Konten dari Pengguna

Memahami Kausalitas dalam Diakronik Lengkap dengan Contohnya

Sejarah dan Sosial

Sejarah dan Sosial

Artikel yang membahas seputar sejarah hingga topik sosial lainnya.

·waktu baca 2 menit

comment
0
sosmed-whatsapp-white
copy-circle
more-vertical

Tulisan dari Sejarah dan Sosial tidak mewakili pandangan dari redaksi kumparan

Ilustrasi kausalitas dalam diakronik, sumber foto: Emmanuel Codden by pexels.com
zoom-in-whitePerbesar
Ilustrasi kausalitas dalam diakronik, sumber foto: Emmanuel Codden by pexels.com

Konsep berpikir kausalitas dalam diakronik mungkin masih terdengar asing di telinga kita. Namun, konsep berpikir ini memiliki peran yang sangat penting dalam sejarah.

Hal ini karena konsep berpikir kausalitas dapat menggali suatu peristiwa secara mendalam baik sebab maupun akibatnya. Sehingga konsep berpikir kausalitas dan diakronik adalah dua hal yang tidak bisa dipisahkan dalam mempelajari sejarah.

Dikutip dari buku Siswa Sejarah Indonesia SMA/MA Kelas 10 karya Windriati, S.Pd, berikut ini penjelasan lengkap tentang kausalitas diakronik.

Kausalitas dalam Diakronik

Ilustrasi kausalitas dalam diakronik, sumber foto: RON ROV by pexels.com

Konsep kausalitas dalam diakronik juga sering disebut dengan berpikir secara kronologis. Kausalitas ini berkaitan dengan hubungan sebab akibat antara dua atau lebih peristiwa.

Secara umum, pengetahuan tentang hubungan sebab akibat berperan sangat penting dalam mempelajari sejarah. Terutama untuk menjawab pertanyaan mengapa suatu peristiwa dapat terjadi.

Teori kausalitas sendiri terdiri dari monokausalitas yang berhubungan dengan sebab akibat pertama kali muncul dalam ilmu sejarah. Dan multikausalitas yang mendefinisikan suatu peristiwa dengan memperhatikan berbagai penyebab.

Sedangkan diakronik dapat didefinisikan sebagai sesuatu yang melalui, melintas, dan melampaui dalam batasan waktu. Diakronik adalah suatu perjalanan sejarah yang diurutkan atau diceritakan secara rinci dan dapat dijelaskan dari awal masalah hingga ujung masalah.
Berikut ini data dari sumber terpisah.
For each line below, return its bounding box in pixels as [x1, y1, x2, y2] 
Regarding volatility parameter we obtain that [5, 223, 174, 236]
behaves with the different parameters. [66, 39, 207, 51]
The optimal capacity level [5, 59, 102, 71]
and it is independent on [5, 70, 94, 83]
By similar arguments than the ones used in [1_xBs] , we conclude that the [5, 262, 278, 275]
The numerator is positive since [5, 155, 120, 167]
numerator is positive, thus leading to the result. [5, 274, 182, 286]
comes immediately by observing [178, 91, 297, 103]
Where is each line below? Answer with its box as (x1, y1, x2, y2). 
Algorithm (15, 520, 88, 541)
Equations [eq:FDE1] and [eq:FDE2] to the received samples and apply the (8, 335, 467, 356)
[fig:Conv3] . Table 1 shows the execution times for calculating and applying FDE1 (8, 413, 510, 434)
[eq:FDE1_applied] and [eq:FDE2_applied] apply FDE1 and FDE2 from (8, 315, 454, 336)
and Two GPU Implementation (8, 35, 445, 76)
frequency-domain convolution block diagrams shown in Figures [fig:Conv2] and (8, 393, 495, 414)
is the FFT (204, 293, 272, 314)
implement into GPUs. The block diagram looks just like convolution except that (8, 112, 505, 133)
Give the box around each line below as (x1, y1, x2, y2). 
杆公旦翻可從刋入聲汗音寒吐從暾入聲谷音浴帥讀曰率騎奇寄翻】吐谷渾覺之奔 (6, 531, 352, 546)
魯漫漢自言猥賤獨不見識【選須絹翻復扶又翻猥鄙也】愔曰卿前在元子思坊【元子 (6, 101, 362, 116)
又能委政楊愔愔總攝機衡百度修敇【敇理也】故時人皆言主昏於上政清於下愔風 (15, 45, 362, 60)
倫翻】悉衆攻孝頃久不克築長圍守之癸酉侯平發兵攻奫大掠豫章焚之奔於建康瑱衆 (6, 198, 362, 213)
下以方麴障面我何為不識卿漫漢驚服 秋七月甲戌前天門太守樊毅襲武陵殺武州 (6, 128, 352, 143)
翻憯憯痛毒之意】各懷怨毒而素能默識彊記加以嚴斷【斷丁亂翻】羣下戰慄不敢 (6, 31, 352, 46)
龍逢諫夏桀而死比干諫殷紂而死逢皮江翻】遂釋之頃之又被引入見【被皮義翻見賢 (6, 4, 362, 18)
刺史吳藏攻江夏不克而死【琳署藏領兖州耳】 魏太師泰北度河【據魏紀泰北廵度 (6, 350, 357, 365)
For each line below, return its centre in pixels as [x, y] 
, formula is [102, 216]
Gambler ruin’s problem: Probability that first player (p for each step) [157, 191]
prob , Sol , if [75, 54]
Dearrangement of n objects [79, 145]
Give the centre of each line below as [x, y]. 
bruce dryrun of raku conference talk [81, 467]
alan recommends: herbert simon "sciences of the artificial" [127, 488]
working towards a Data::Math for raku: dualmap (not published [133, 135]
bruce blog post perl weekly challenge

Hal ini juga yang membuat kausalitas dan diakronik memiliki hubungan yang sangat erat. Kausalitas dalam diakronis dapat membuat para pembaca lebih mudah mengikuti cerita atau dapat diartikan memanjang waktu tapi terbatas dalam ruang.
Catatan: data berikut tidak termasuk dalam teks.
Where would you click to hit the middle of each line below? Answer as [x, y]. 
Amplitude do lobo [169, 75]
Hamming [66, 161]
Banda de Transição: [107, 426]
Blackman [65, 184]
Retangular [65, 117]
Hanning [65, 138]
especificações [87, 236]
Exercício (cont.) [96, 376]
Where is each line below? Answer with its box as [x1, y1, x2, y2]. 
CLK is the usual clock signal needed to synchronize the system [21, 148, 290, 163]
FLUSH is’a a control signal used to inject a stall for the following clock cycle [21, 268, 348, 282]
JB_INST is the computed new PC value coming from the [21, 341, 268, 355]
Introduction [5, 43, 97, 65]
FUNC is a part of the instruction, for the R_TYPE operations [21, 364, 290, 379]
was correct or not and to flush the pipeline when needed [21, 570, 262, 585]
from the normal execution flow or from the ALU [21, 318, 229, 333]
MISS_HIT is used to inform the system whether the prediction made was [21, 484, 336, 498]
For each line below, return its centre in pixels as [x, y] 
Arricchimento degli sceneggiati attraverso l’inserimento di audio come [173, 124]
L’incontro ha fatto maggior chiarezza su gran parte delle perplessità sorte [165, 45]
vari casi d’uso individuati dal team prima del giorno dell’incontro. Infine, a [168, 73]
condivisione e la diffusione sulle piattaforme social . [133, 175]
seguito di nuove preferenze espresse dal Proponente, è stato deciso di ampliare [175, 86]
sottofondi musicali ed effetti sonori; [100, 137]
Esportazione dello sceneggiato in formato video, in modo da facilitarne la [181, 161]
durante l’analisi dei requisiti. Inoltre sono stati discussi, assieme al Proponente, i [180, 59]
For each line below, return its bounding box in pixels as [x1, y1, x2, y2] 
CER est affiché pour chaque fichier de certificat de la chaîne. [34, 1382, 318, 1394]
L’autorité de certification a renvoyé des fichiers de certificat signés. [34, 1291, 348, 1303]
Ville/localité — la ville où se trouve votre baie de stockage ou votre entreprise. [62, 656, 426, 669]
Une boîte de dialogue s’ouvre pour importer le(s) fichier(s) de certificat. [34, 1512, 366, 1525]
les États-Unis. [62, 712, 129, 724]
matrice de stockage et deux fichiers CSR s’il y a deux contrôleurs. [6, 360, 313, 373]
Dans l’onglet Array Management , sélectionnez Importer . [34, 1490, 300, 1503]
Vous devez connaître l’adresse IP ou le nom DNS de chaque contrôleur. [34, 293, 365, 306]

Contoh Kausalitas di dalam Diakronik

Contohnya dapat dilihat dari peristiwa pertempuran Ambarawa pada tanggal 20 Oktober-15 Desember 1945. Dimulai dari tentara sekutu yang diboncengi NICA mendarat di Semarang tanggal 20 Oktober 1945.

Kemudian pada tanggal 23 November 1946 saat matahari mulai terbit, mulai terjadi tembak menembak antara pejuang kemerdekaan dengan pasukan sekutu. Hal ini juga yang membuat kolonel Sudirman mengadakan rapat dengan para komandan Sektor TKR dan Laskar pada 11 Desember 1945.

Serangan mulai dilancarkan tanggal 12 Desember 1945 pukul 04.30 pagi. Pertempuran ini berakhir pada 15 Desember 1945 dan Indonesia berhasil merebut Ambarawa dan sekutu berhasil dibuat mundur ke Semarang.

Kesimpulannya, kausalitas dalam diakronik merupakan prinsip sebab-akibat yang ilmunya bisa diketahui secara otomatis. Dari contoh tersebut juga mendefinisikan bahwa diakronik dan kausalitas adalah dua hal yang penting dalam mempelajari sejarah Indonesia. (DSI)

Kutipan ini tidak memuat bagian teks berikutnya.